### Prompt
Two lines in the listing below mark the span: one contains "These companies ensure that the" and one contains "5Yr/60,000 Powertrain". Reproduce both of them and everything between, exactly.

[Provided data Boundary: Start]

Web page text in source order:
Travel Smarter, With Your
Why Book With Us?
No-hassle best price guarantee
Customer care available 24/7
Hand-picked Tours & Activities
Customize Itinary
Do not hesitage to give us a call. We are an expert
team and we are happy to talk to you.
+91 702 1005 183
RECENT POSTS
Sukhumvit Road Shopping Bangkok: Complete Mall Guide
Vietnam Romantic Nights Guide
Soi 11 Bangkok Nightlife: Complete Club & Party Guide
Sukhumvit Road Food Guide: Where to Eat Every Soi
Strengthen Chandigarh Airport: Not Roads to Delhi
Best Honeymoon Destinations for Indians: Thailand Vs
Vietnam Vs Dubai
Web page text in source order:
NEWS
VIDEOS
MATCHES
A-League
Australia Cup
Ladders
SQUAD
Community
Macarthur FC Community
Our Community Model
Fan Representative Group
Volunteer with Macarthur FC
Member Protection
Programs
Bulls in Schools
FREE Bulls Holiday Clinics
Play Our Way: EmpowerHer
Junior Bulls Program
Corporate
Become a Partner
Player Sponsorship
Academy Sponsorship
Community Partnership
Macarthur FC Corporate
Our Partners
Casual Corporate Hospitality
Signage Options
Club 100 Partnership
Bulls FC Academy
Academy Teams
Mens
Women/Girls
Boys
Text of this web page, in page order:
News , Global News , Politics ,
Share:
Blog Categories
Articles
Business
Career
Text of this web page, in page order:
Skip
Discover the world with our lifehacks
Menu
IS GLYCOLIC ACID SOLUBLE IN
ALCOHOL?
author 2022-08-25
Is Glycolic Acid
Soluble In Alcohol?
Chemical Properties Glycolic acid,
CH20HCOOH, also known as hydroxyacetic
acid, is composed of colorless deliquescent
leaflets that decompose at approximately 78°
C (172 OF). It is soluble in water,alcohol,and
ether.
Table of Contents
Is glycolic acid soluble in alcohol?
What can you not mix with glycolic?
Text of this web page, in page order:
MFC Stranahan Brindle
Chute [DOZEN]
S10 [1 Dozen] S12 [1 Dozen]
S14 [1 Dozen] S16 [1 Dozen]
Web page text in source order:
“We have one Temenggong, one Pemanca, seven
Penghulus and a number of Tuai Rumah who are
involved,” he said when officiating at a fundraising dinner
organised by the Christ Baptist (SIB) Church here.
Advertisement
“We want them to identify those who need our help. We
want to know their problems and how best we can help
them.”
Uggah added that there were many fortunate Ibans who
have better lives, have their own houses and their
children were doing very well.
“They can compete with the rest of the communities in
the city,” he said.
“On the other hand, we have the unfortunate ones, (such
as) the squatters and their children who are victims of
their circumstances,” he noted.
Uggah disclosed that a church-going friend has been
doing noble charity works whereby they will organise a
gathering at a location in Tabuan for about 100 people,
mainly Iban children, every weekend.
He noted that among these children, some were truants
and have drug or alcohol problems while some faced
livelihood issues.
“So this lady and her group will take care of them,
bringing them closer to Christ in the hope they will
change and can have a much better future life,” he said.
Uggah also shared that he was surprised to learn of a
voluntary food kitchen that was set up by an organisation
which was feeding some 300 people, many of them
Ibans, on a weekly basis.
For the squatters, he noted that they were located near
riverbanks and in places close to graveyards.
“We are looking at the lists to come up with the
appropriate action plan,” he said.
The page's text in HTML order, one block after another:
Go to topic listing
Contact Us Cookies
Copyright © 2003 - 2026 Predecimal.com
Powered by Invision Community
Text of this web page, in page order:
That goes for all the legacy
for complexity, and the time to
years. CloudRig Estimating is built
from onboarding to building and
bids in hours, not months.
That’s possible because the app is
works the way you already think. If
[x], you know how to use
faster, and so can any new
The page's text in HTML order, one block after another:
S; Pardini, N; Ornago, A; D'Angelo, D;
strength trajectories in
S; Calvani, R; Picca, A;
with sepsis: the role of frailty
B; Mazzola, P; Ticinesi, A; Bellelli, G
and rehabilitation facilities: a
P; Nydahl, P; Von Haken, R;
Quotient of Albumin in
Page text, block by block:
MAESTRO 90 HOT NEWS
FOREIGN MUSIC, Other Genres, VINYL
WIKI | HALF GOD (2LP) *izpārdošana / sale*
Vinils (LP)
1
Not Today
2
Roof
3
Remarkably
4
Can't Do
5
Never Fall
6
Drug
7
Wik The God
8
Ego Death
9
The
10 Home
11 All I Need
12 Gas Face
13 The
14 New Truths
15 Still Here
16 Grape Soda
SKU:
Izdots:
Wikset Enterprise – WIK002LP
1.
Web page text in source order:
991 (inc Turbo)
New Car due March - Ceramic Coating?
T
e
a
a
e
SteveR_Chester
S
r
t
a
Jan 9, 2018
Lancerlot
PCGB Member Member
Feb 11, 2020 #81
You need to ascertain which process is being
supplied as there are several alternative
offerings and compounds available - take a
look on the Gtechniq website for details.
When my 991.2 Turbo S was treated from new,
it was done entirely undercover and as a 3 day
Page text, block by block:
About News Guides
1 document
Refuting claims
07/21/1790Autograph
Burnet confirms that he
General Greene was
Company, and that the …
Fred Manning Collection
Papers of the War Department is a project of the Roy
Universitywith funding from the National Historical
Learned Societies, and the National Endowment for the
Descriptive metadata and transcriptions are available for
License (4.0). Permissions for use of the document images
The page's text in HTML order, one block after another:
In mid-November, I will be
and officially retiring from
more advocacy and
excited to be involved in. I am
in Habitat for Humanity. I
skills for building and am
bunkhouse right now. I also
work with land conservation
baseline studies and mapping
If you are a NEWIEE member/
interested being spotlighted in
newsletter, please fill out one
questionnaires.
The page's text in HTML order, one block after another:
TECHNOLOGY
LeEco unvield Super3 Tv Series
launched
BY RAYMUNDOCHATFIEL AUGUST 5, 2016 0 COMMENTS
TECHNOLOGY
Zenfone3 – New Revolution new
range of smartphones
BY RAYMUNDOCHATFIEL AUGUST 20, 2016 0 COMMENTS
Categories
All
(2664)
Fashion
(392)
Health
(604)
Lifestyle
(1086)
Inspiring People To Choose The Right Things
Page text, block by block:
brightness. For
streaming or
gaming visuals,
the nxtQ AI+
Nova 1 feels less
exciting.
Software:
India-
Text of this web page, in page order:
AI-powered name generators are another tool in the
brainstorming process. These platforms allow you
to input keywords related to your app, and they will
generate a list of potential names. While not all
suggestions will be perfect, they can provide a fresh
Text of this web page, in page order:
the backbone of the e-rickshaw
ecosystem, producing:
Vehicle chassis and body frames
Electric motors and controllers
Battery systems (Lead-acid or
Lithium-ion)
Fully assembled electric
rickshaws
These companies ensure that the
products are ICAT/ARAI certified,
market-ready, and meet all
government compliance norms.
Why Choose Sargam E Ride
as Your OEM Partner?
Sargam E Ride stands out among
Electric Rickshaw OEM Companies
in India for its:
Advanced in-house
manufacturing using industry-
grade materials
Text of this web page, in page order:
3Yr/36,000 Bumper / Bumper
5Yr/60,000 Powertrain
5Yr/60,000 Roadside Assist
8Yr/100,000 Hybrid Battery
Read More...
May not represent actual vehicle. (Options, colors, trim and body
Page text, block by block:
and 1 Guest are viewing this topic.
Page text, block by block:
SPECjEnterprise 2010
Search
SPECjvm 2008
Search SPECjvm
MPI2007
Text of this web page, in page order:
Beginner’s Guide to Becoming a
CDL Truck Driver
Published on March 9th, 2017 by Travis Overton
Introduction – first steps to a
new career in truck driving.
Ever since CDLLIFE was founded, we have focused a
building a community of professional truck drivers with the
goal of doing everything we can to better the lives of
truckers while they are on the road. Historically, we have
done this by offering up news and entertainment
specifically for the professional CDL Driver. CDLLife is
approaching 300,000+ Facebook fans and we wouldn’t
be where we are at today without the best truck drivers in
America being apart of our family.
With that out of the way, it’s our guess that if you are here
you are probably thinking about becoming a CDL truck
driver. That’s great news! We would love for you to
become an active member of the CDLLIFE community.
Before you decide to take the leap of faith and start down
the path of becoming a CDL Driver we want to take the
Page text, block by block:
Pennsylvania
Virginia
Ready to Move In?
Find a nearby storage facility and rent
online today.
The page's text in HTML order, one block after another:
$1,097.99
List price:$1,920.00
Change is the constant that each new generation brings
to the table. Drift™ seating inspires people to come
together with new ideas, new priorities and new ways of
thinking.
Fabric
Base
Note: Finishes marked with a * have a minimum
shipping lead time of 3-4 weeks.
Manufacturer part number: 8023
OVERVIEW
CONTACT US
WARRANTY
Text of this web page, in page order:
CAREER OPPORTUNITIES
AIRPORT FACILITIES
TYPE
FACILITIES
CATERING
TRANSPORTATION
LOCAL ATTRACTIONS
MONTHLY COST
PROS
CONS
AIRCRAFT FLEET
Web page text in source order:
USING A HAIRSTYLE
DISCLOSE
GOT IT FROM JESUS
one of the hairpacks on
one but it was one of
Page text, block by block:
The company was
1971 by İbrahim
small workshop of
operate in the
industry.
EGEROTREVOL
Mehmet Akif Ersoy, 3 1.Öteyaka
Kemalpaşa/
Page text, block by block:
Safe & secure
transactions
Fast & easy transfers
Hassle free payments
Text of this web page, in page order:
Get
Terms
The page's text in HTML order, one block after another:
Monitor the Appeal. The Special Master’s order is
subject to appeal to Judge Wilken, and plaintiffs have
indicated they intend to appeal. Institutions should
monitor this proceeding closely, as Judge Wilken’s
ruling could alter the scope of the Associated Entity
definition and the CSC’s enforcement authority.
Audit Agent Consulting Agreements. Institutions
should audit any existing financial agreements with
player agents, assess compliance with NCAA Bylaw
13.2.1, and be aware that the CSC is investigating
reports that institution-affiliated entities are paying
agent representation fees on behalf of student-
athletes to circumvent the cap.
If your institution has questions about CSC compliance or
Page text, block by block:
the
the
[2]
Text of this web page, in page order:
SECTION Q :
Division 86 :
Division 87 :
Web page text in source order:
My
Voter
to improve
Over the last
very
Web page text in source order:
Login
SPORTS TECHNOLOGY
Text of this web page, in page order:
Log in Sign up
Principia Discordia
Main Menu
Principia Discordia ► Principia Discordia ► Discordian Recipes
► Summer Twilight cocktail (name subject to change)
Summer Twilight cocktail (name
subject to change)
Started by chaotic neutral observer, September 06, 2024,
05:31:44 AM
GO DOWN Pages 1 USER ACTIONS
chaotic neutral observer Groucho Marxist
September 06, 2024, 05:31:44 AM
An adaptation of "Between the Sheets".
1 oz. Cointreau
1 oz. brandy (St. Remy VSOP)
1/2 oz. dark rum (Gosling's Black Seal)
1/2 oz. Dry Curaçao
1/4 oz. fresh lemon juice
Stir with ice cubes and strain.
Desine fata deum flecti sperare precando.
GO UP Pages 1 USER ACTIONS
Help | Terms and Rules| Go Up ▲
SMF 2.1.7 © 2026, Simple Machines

[Provided data Boundary: End]

### Solved exercise
These companies ensure that the
products are ICAT/ARAI certified,
market-ready, and meet all
government compliance norms.
Why Choose Sargam E Ride
as Your OEM Partner?
Sargam E Ride stands out among
Electric Rickshaw OEM Companies
in India for its:
Advanced in-house
manufacturing using industry-
grade materials
Text of this web page, in page order:
3Yr/36,000 Bumper / Bumper
5Yr/60,000 Powertrain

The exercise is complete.